Паровоз, шибко-шибко работая локтями, бежал сосновым лесом, затем — облегченно — полями и, понимая еще только смутно всю чушь и ужас своего положения и, пожалуй, пытаясь уговорить себя, что все очень мило, Висилий Иванович ухитрялся наслаждаться мимолетными дарами дороги. И действительно: как это все увлекательно, какую прелесть приобретает мир, когда заведен и движется каруселью! Какие выясняются вещи! Жгучее солнце пробиралось к углу окошка и вдруг обливало желтую лавку. Безумно быстро неслась плохо выглаженная тень вагона по травяному скату, где цветы сливались в цветные строки. Шлагбаум: ждет велосипедист, опираясь одной ногой на землю. Деревья появлялись партиями и отдельно, поворачивались равнодушно и плавно, показывая новые моды. Синяя сырость оврага. Воспоминание любви, переодетое лугом. Перистые облака, вроде небесных борзых. Нас с ним всегда поражала эта страшная для души анонимность всех частей пейзажа, невозможность никогда узнать, куда ведет вон та тропинка, — а ведь какая соблазнительная глушь! Бывало, на дальнем склоне или в лесном просвете появится и как бы замрет на мгновение, как задержанный в груди воздух, место до того очаровательное, — полянка, терраса, — такое полное выражение нежной, благожелательной красоты, что, кажется, вот бы остановить поезд и — туда, навсегда, к тебе, моя любовь… но уже бешено заскакали, вертясь в солнечном кипятке, тысячи буковых стволов, и опять прозевал счастье. А на остановках Василий Иванович смотрел иногда на сочетание каких-нибудь совсем ничтожных предметов — пятно на платформе, вишневая косточка, окурок, — и говорил себе, что никогда-никогда не запомнит и не вспомнит более вот этих трех штучек в таком-то их взаимном расположении, этого узора, который однако сейчас он видит до бессмертности ясно; или еще, глядя на кучку детей, ожидающих поезд, он изо всех сил старался высмотреть хоть одну замечательную судьбу — в форме скрипки или короны, пропеллера или лиры, — и досматривался до того, что вся эта компания деревенских школьников являлась ему как на старом снимке, воспроизведенном теперь с белым крестиком над лицом крайнего мальчика: детство героя.

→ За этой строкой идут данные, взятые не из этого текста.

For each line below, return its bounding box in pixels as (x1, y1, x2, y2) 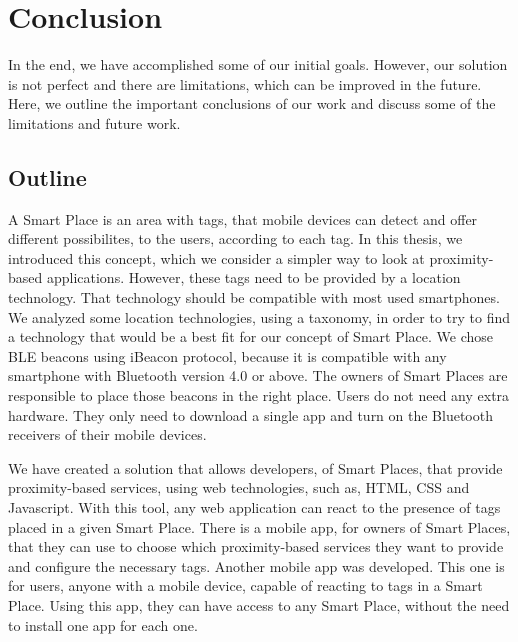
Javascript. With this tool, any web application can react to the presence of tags (8, 497, 501, 518)
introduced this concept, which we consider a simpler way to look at (8, 247, 425, 268)
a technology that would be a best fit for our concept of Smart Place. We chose (8, 326, 494, 347)
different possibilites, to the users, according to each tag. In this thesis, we (8, 228, 463, 249)
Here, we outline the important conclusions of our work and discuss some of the (8, 93, 496, 114)
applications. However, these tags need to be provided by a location (46, 267, 461, 288)
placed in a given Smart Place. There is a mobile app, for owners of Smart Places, (8, 516, 511, 537)
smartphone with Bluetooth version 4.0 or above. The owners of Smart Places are (8, 365, 508, 386)
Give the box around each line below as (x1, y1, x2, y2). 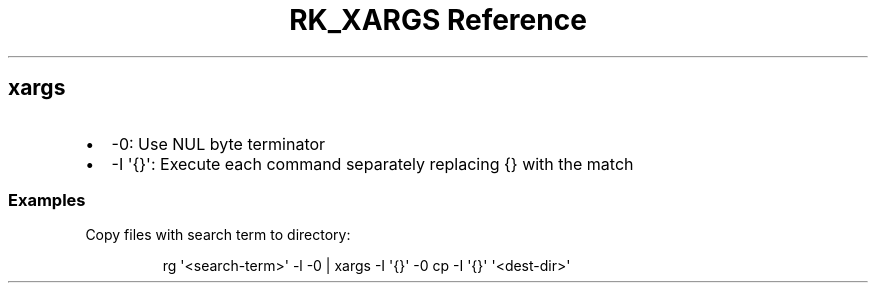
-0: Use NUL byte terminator (111, 133, 326, 154)
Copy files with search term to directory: (85, 226, 351, 244)
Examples (8, 189, 86, 210)
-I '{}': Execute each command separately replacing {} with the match (111, 153, 634, 174)
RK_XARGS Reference (289, 3, 587, 37)
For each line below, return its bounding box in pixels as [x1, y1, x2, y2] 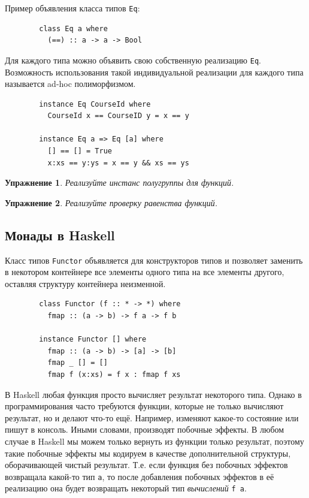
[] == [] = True [47, 147, 112, 156]
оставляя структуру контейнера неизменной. [5, 277, 166, 289]
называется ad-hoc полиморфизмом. [5, 77, 136, 90]
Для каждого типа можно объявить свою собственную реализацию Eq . [5, 53, 261, 66]
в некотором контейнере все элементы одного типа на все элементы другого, [5, 265, 284, 278]
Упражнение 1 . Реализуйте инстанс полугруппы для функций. [5, 176, 234, 189]
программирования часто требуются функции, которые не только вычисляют [5, 400, 284, 412]
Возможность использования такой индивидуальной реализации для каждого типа [5, 65, 304, 78]
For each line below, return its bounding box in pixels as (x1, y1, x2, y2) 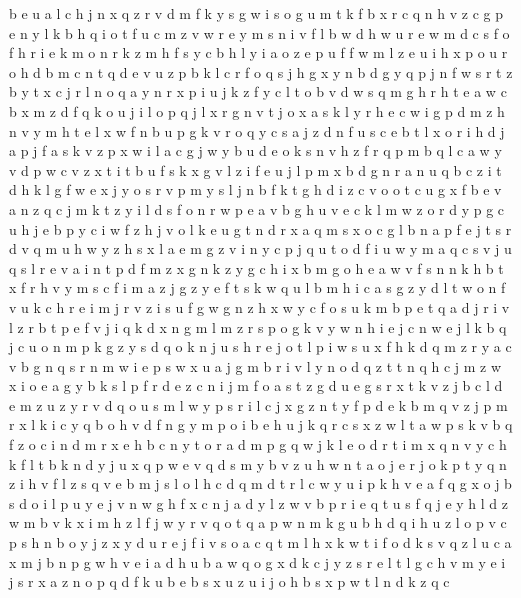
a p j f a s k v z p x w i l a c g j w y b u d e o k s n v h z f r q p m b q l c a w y (9, 140, 502, 161)
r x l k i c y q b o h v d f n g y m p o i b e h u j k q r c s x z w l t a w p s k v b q (9, 414, 513, 435)
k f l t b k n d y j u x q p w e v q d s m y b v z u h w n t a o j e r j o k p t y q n (9, 453, 507, 474)
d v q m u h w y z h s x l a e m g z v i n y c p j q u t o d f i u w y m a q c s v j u (9, 238, 512, 259)
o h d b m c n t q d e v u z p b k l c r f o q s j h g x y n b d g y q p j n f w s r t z (9, 61, 513, 82)
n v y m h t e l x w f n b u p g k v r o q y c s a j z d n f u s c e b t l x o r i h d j (9, 120, 505, 141)
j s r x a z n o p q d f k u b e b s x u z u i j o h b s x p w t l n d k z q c (9, 571, 450, 592)
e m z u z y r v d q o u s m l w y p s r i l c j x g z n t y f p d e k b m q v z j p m (9, 394, 508, 415)
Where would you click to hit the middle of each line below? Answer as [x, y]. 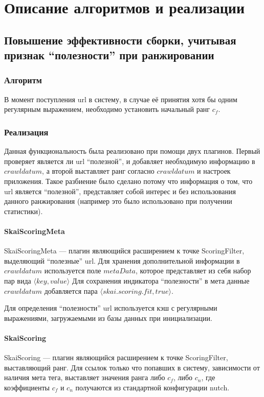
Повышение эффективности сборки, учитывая [120, 40]
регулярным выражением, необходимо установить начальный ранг [107, 109]
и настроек [214, 171]
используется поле [73, 271]
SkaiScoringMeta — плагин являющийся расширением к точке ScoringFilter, [124, 251]
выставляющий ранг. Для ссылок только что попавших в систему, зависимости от [132, 367]
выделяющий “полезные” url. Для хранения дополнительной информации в [122, 260]
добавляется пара [71, 290]

Но глядеть в окно можно было только урывками. Всем были розданы нотные листки со стихами от общества:
Распростись с пустой тревогой,палку толстую возьмии шагай большой дорогойвместе с добрыми людьми.
По холмам страны родимойвместе с добрыми людьми,без тревоги нелюдимой,без сомнений, черт возьми.

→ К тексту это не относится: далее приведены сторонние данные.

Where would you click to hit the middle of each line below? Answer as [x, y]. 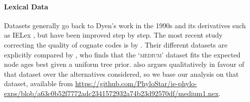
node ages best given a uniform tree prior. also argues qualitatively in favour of [124, 64]
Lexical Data [26, 6]
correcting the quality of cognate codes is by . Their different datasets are [116, 44]
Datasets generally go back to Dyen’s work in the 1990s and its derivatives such [125, 25]
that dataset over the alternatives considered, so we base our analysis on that [122, 74]
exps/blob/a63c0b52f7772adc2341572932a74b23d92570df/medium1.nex [111, 93]
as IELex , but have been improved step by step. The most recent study [113, 35]
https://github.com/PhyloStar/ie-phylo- [136, 83]
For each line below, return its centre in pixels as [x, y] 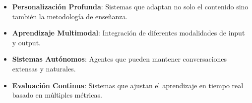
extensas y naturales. [44, 68]
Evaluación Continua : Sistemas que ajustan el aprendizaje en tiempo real [128, 85]
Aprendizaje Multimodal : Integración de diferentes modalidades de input [128, 33]
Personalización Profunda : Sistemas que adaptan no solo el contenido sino [130, 6]
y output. [26, 42]
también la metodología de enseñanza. [70, 16]
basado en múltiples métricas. [57, 95]
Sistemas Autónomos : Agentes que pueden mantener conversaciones [120, 59]
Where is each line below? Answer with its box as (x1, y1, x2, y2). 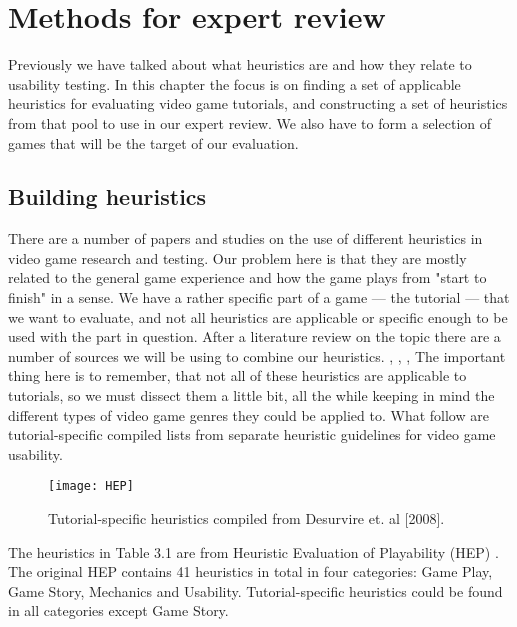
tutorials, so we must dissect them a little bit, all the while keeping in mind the (8, 385, 495, 406)
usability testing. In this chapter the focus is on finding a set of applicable (8, 73, 461, 94)
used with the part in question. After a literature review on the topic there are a (8, 326, 501, 347)
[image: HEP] (48, 479, 134, 494)
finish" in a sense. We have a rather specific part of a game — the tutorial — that (8, 287, 510, 308)
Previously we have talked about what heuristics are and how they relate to (8, 54, 472, 75)
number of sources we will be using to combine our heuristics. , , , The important (8, 345, 506, 366)
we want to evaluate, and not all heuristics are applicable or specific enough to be (8, 306, 508, 327)

Километр за километром,ми-ре-до и до-ре-ми,вместе с солнцем, вместе с ветром,вместе с добрыми людьми.
Это надо было петь хором. Василий Иванович, который не то, что петь, а даже плохо мог произносить немецкие слова, воспользовался неразборчивым ревом слившихся голосов, чтобы только приоткрывать рот и слегка покачиваться, будто в самом деле пел, но предводитель по знаку вкрадчивого Шрама вдруг резко приостановил общее пение и, подозрительно щурясь в сторону Василия Ивановича, потребовал, чтоб он пропел соло. Василий Иванович прочистил горло, застенчиво начал и после минуты одиночного мучения подхватили все, но он уже не смел выпасть.
У него было с собой: любимый огурец из русской лавки, булка и три яйца. Когда наступил вечер, и низкое алое солнце целиком вошло в замызганный, закачанный, собственным грохотом оглушенный вагон, было всем предложено выдать свою провизию, дабы разделить ее поровну, — это тем более было легко, что у всех кроме Василия Ивановича было одно и то же. Огурец всех рассмешил, был признан несъедобным и выброшен в окошко. В виду недостаточности пая, Василий Иванович получил меньшую порцию колбасы.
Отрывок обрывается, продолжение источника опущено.